Xie et al. (2003) e Beasley (1996) apresentaram conclusões equivalentes no referente ao efeito associado à independência do comité de auditoria.
5.4.2 Competência técnica dos membros do comité de auditoria
O Sarbanes Oxley Act requer (de acordo com o esquema comply or explain) que todos os membros do comité de auditoria tenham alguns conhecimentos de contabilidade e que, pelo menos um seja um perito contabilista.
Na UE a Diretiva (2006/43/CE) não requer que os membros do comité de auditoria tenham os conhecimentos básicos de contabilidade, nem que um deles seja um perito em contabilidade. Requer somente que um dos membros do comité tenha competência nos domínios da contabilidade e/ou da revisão ou auditoria (artigo 41.º). A solução comply or explain (adotada nos EUA) insere a flexibilidade essencial para legitimar o não cumprimento pelas sociedades que não estão em condições de cumprir, desde que justifiquem devidamente essa opção, cabendo ao mercado ajuizar sobre opções da sociedade.

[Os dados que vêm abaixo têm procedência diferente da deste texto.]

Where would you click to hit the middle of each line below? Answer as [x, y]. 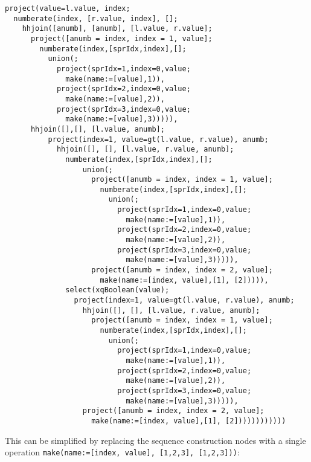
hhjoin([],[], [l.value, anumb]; [98, 129]
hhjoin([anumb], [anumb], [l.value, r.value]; [117, 29]
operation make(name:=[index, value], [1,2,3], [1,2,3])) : [122, 452]
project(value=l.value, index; [68, 8]
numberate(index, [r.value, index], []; [96, 18]
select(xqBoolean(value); [117, 290]
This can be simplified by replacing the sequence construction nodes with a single [155, 440]
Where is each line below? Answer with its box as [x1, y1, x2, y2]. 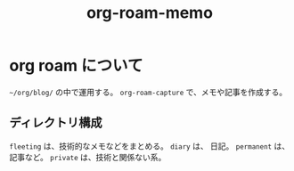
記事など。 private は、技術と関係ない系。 [9, 151, 167, 162]
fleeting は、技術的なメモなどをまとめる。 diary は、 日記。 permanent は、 [9, 141, 290, 151]
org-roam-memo [86, 3, 214, 23]
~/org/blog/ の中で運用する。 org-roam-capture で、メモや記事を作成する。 [9, 86, 288, 97]
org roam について [9, 56, 143, 76]
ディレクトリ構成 [9, 115, 102, 131]
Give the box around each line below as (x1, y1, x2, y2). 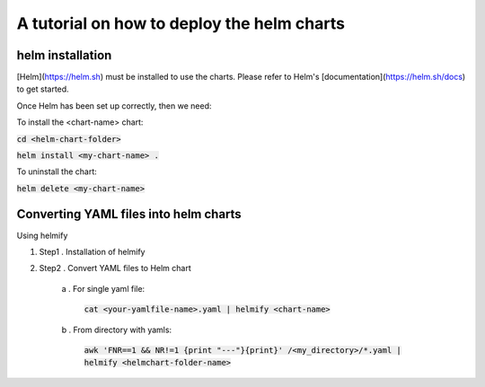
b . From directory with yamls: (61, 324, 172, 335)
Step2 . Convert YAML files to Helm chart (39, 263, 192, 274)
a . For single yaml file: (61, 283, 145, 294)
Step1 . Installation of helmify (39, 247, 145, 258)
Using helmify (16, 230, 68, 241)
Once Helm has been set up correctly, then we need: (16, 100, 212, 111)
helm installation (16, 48, 112, 63)
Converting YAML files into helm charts (16, 207, 242, 222)
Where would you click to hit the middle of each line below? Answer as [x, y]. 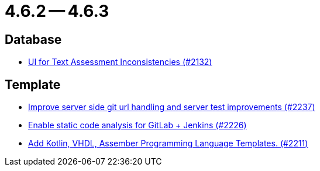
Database [33, 39]
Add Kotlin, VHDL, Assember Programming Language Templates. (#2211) [168, 143]
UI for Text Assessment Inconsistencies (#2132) [120, 62]
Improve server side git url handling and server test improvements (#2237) [172, 107]
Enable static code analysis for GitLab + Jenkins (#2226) [137, 125]
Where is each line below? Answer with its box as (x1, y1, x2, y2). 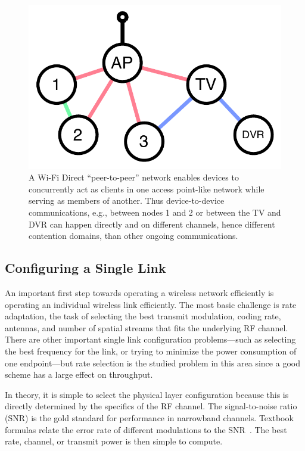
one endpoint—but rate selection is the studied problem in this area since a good (5, 356, 300, 369)
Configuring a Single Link (5, 259, 166, 277)
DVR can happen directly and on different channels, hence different (29, 217, 275, 230)
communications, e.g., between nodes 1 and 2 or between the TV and (29, 206, 281, 218)
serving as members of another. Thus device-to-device (29, 194, 225, 207)
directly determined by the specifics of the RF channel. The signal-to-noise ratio (5, 400, 297, 412)
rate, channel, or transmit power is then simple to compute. (5, 435, 223, 447)
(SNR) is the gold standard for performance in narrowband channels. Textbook (5, 411, 294, 424)
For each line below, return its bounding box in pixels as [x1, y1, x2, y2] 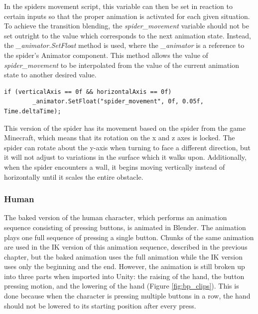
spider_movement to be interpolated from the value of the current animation [4, 59, 239, 70]
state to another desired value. [4, 69, 97, 80]
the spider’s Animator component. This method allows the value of [4, 49, 208, 60]
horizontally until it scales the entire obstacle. [4, 171, 143, 182]
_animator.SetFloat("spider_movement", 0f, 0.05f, [32, 98, 204, 105]
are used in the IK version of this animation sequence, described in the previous [4, 242, 248, 252]
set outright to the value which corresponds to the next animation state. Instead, [4, 30, 251, 40]
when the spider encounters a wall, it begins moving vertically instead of [4, 161, 225, 172]
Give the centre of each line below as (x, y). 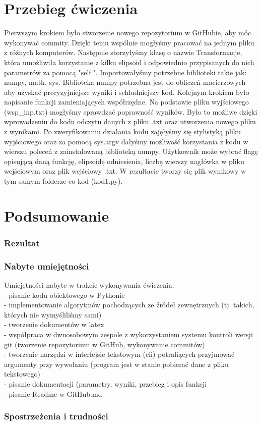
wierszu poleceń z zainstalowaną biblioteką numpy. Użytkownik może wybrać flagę (131, 151)
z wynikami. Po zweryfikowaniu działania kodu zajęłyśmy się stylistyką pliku (123, 131)
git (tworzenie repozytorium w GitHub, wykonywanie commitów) (105, 344)
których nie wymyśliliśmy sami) (53, 314)
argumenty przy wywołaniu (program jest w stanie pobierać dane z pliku (116, 364)
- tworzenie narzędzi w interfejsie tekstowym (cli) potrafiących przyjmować (119, 354)
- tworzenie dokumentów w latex (54, 324)
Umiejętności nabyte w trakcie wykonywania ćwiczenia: (89, 285)
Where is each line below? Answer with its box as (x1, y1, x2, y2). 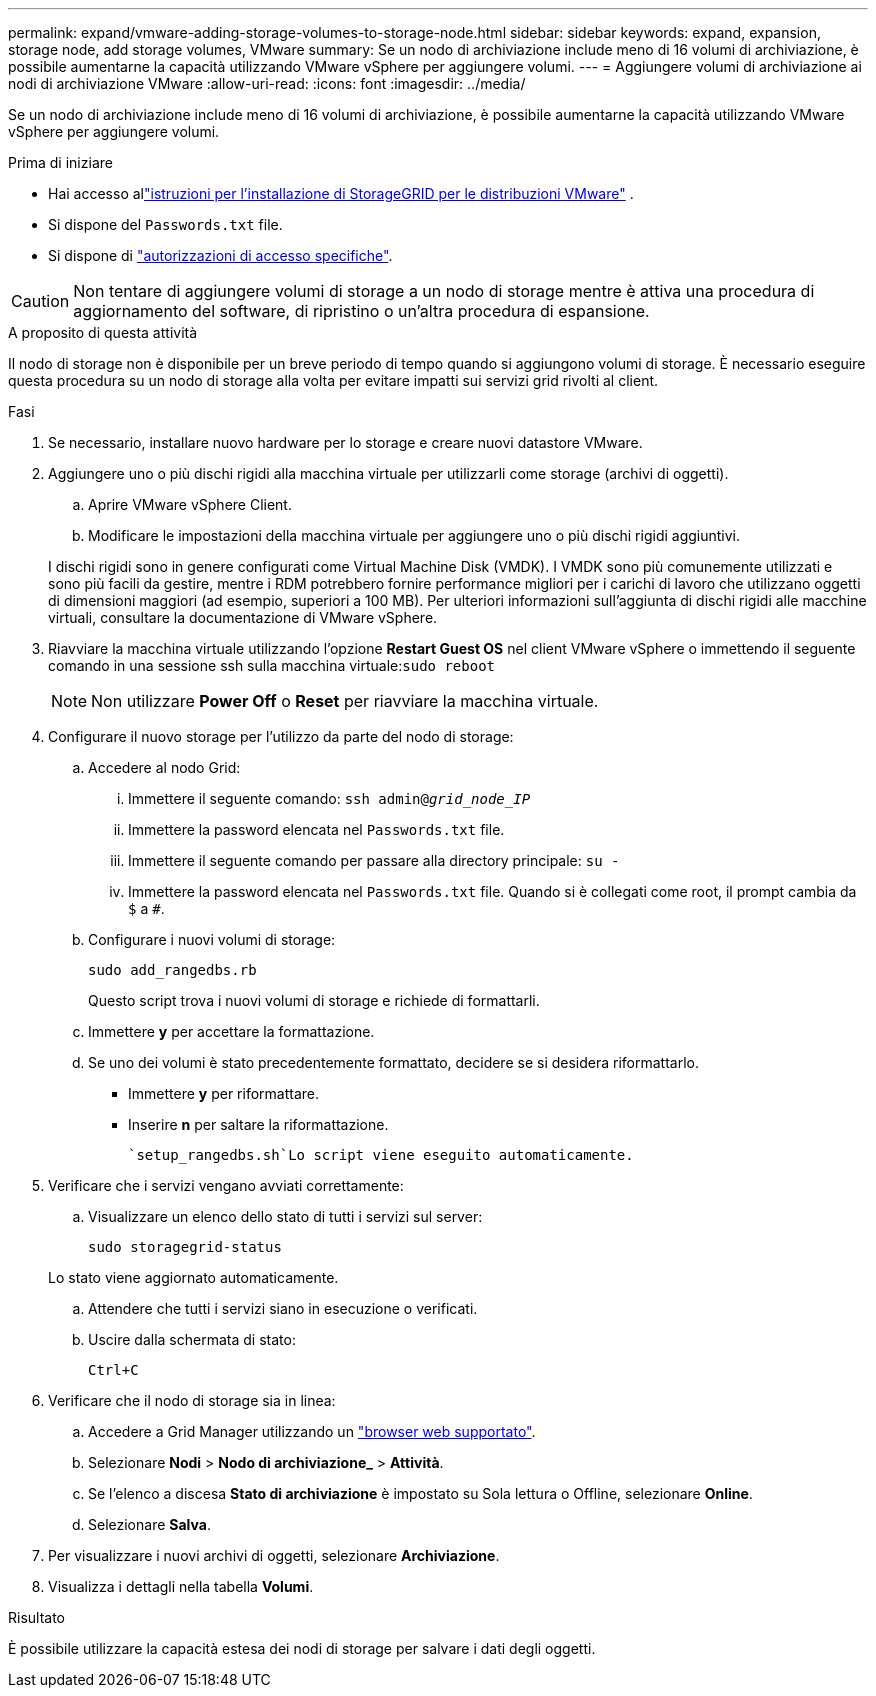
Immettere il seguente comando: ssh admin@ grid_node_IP (128, 790, 531, 807)
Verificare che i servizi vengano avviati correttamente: (48, 1177, 404, 1194)
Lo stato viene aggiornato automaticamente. (48, 1269, 339, 1286)
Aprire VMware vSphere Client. (88, 496, 292, 513)
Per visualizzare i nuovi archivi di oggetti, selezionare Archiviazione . (48, 1547, 500, 1564)
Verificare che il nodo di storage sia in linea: (48, 1392, 336, 1409)
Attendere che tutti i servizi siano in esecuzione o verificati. (88, 1300, 478, 1317)
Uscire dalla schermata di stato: (88, 1331, 296, 1348)
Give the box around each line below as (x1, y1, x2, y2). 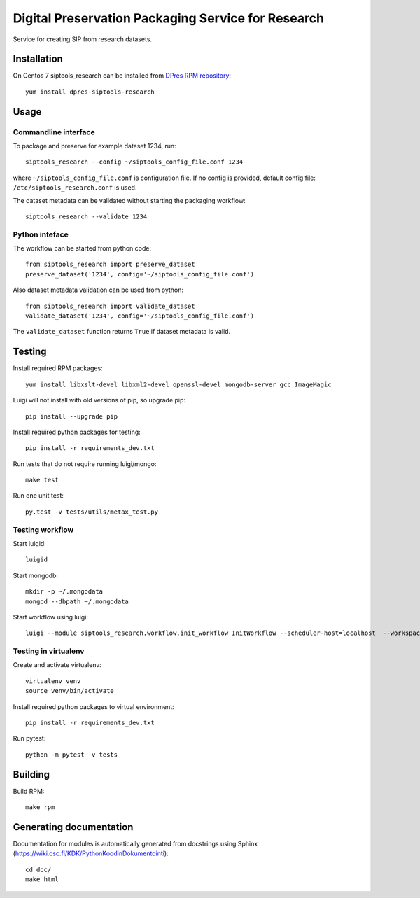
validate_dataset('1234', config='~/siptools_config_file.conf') (25, 312, 255, 320)
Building (13, 769, 50, 780)
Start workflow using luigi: (13, 612, 89, 621)
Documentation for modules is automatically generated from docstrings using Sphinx (13, 840, 258, 848)
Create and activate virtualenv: (13, 661, 101, 669)
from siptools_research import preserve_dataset (25, 260, 195, 269)
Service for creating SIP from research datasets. (13, 35, 153, 43)
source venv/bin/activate (25, 687, 115, 695)
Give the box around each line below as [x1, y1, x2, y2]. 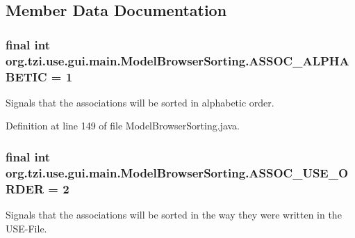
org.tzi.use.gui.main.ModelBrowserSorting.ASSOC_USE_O [6, 164, 349, 181]
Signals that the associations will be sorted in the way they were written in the [6, 207, 342, 222]
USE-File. [6, 221, 47, 235]
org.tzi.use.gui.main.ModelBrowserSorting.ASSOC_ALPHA [6, 51, 349, 69]
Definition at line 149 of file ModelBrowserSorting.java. [6, 118, 240, 133]
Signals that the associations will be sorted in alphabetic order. [6, 95, 274, 109]
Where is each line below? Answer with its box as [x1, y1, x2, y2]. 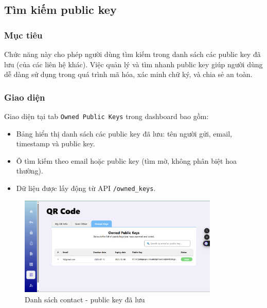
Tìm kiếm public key [4, 2, 117, 17]
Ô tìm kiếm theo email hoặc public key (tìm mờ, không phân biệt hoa [16, 155, 237, 166]
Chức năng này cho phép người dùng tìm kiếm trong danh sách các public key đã [4, 49, 261, 59]
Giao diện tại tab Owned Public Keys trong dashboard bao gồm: [4, 111, 209, 121]
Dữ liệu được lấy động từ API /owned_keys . [16, 183, 156, 194]
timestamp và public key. [16, 138, 95, 149]
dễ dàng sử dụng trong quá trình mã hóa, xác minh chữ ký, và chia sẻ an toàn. [4, 69, 253, 80]
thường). [16, 165, 43, 176]
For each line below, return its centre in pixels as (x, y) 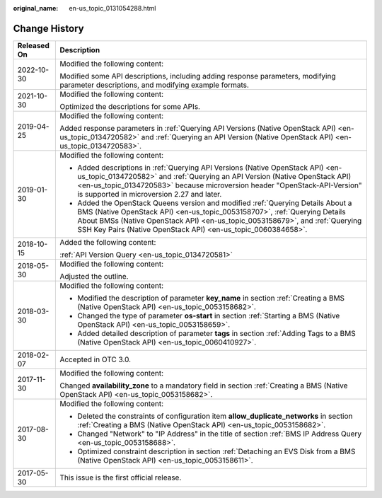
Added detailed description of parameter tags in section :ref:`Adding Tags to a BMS (217, 333)
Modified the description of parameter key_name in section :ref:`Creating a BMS (211, 298)
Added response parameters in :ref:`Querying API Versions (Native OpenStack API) (198, 128)
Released (33, 45)
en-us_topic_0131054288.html (112, 8)
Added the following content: (108, 242)
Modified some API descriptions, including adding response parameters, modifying (198, 76)
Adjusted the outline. (94, 276)
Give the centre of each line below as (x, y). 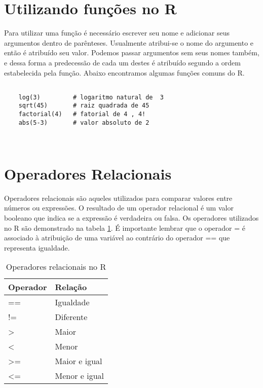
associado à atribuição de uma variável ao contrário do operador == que (117, 238)
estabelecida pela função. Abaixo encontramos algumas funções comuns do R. (124, 72)
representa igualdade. (37, 247)
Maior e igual (79, 361)
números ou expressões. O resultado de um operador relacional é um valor (119, 208)
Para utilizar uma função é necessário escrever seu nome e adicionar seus (117, 33)
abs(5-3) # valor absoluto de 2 (84, 122)
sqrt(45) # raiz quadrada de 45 (84, 106)
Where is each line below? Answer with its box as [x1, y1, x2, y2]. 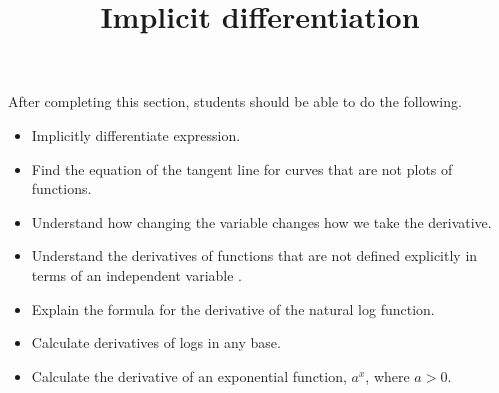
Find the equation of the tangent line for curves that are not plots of [31, 158, 453, 179]
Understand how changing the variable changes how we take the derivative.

5.4.3 Experiência dos membros do comité de auditoria
O comité de auditoria é referido como o comité que propícia aos acionistas uma maior proteção da credibilidade dos relatórios financeiros, tal facto resulta da posse de elementos especializados na análise dos relatórios e atividades de auditoria.
Agrawal e Chadha (2005) constataram que nos comités de auditoria constituídos com pelo menos um profissional com notório conhecimento em finanças é menos propenso às empresas efetuarem manipulação de resultados. Idêntica constatação foi obtida por Xie et al. (2003). Agrawal e Chadha (2005) concluíram que a probabilidade de manipulação da informação financeira das empresas norte-americanas é menor quando existe no comité de auditoria pelo menos um elemento com experiência na área contabilística/financeira. Esta manipulação é mais acentuada quando o Chief executive officer pertence à família fundadora da empresa. Carcello et al. (2006) evidenciam uma relação negativa entre os níveis de manipulação de resultados e a presença no órgão de auditoria de um ACFE, e que quanto maior o grau de independência mais eficaz se torna a sua ação, nas empresas em que os índices de corporate governance são baixos.
Chtourou et al. (2001), Xie et al. (2003) e Klein (2002) concluíram que existe uma relação estatisticamente significativa entre as características do Comité de Auditoria e a manipulação de resultados.
Segundo Bryan et al. (2004) a independência e efetividade do comité de auditoria aumenta a qualidade das demonstrações financeiras.